Wednesday, July 18, 2007 "Like Finding Moses' DVD Collection"
Yesterday I spent most of the day and some of the night working with an orchestra. Not a synthesizer, but an orchestra. Of course, I've never met any of the players and can't imagine that I ever will. But I'm still using them as much as I can.
What I actually spent my time working with were two music products. One was a CD of orchestra samples. Meaning that some guy got an orchestra and a microphone together and said, "Violins, play middle C!- Great! Okay, now Trumpets, play the G above that!" After recording a multitude of single notes, combined notes, short notes and sustained notes, all at various volumes and intensities, he organized it together into a CD product for people like me to edit into our music however we'd like.
The other product is a CD containing musical phrases played by a live orchestra in a variety of cinematic styles. These files I can either use as they come, or spend time (like I did yesterday) chopping them up into smaller bits to use as samples, giving me more control over the final product.
At least one (and probably more) of the songs I'm working on for "Dark Ritual" will use a blend of dark electronic beats and sampled orchestra. I'll also be using a blend of live and sampled voices to create a men's chorus and mixed choir when appropriate.
I've always loved mixing together elements that seem opposed to each other: Extreme Violence and Christian Fiction, Sci-fi mixed with Fantasy, and now a Classical music sound blended with Electronic.
I'm certainly not the first. Far from it. Danny Elfman has been littering his film scores with electronic production value since "The Planet of the Apes". The bands "Evanescence" and "Red" have both combined hard rock with emotive strings.
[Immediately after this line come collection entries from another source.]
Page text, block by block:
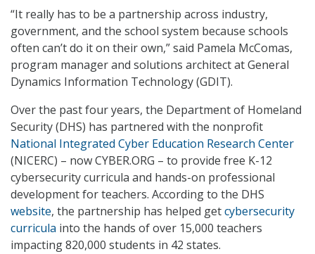
“It really has to be a partnership across industry,
government, and the school system because schools
often can’t do it on their own,” said Pamela McComas,
program manager and solutions architect at General
Dynamics Information Technology (GDIT).
Over the past four years, the Department of Homeland
Security (DHS) has partnered with the nonprofit
National Integrated Cyber Education Research Center
(NICERC) – now CYBER.ORG – to provide free K-12
cybersecurity curricula and hands-on professional
development for teachers. According to the DHS
website, the partnership has helped getcybersecurity
curricula into the hands of over 15,000 teachers
impacting 820,000 students in 42 states.
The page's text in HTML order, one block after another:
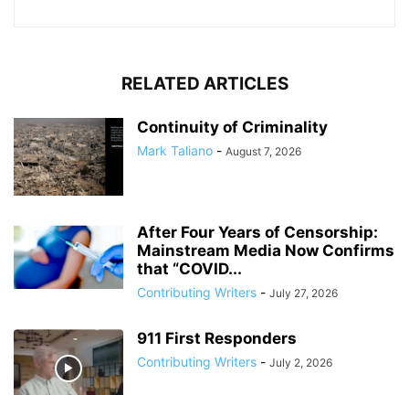
RELATED ARTICLES
Continuity of Criminality
Mark Taliano - August 7, 2026
After Four Years of Censorship:
Mainstream Media Now Confirms
that “COVID...
Contributing Writers - July 27, 2026
911 First Responders
Contributing Writers - July 2, 2026
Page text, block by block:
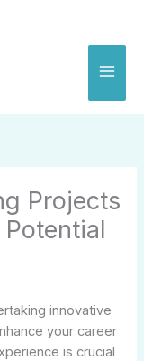
Projects
innovative
your career
is crucial
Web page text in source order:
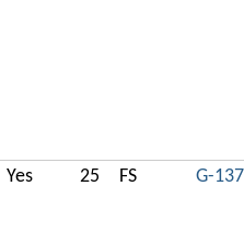
Yes 25 FS G-137
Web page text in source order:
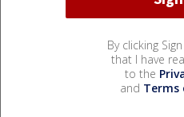
By clicking
that I have
to the
and Terms
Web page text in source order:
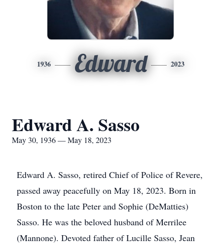
1936 Edward 2023
Edward A. Sasso
May 30, 1936 — May 18, 2023
Edward A. Sasso, retired Chief of Police of Revere,
passed away peacefully on May 18, 2023. Born in
Boston to the late Peter and Sophie (DeMatties)
Sasso. He was the beloved husband of Merrilee
(Mannone). Devoted father of Lucille Sasso, Jean
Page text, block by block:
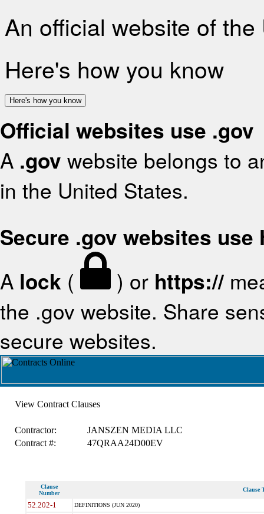
An official website of
Here's how you know
Here's how you know
Official websites use .gov
A .gov website belongs to
in the United States.
Secure .gov websites use
A lock ( ) or https://
the .gov website. Share
secure websites.
View Contract Clauses
Contractor:
JANSZEN MEDIA LLC
Contract #:
47QRAA24D00EV
Clause
Number
Clause
52.202-1 DEFINITIONS (JUN 2020)
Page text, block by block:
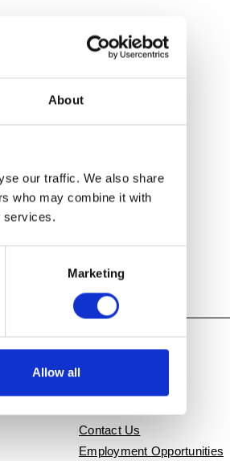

It's something I've wanted to do before, and even imagined early on for song concepts (that had to be put aside) in "Spirit Blade". But two things have brought me back to the idea. First, I've grown in my ability to create and mix tracks, making it the right time to stretch myself in this area. And second, the story of "Dark Ritual" calls for an element of the ancient. Our main characters spend most of their time in a world of ancient tradition and dark mysticism, so I'd like the music to reflect that.
Hopefully, when you hear "Dark Ritual", both the scoring and the songs will help transport you to an ancient and mysterious place filled with both power and dread.